What one actually does when defining integration is to start with some simple class of functions that intuitively do have obvious values for their integrals, extend this by limiting constructions as far as possible, and then accept that not every function has an integral. I do something similar in revising Savage's axioms, and as a result I can consistently admit unbounded utilities and the more well-behaved sort of infinite games.

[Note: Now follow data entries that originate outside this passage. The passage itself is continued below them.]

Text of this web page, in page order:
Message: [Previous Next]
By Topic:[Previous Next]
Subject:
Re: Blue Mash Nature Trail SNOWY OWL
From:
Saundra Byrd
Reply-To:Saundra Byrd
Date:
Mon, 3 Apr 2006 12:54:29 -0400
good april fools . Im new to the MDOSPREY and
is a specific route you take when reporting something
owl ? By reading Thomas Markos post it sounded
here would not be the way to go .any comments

Comment by richard_kennaway on Utility need not be bounded · 2020-05-15T10:15:39.427Z · score: 3 (2 votes) · LW · GW
Imagine if I said "I've come up with a voting system which satisfies all of Arrow's axioms, thus getting around his famous theorem" and then you qualified with "To make this work, I had to exclude certain scenarios from the purview of preference aggregation theory, namely, the ones that would make my system violate one of the axioms..."

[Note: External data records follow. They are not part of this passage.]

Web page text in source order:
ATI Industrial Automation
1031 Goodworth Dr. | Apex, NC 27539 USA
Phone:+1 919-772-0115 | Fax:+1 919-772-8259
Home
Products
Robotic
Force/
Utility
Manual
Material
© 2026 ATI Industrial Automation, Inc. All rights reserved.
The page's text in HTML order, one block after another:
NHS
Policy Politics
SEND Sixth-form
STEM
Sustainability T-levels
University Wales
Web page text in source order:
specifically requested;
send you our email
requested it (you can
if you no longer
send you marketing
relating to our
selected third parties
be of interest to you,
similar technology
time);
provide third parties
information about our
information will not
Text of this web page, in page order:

I am actually excluding less than Savage does, not more: models of my axioms include all models of his, and more. And since Savage at first did not know that his axioms implied bounded utility, that cannot have been a consideration in his design of them.

People may give preferences involving pathological scenarios, but clearly those preferences cannot satisfy Savage's axioms (since his axioms rule them out, and even more strongly than mine do).

There is no free lunch here. You can have preferences about everything in the Tegmark level 7 universe (or however high the hierarchy goes -- somewhere I saw it extended several levels beyond Tegmark himself), but at the cost of them failing to obey reasonable sounding properties of rational preference.

Comment by richard_kennaway on Premature death paradox · 2020-05-15T08:59:06.619Z · score: 2 (1 votes) · LW · GW

Consider an atom of uranium 238. It has a constant probability of per unit time of emitting an alpha particle. Unlike people, it does not get tired and frail. The probability that it goes ping in the next second remains constant, however long it has survived already. That probability is extremely small. The half-life is more than 4 billion years, similar to the age of the earth. Whenever it happens, it was extraordinarily unlikely to happen just then. It has decayed 4 billion years ahead of its expected remaining lifetime.

But in a quarter kilogram of U238, it will happen 4 million times a second.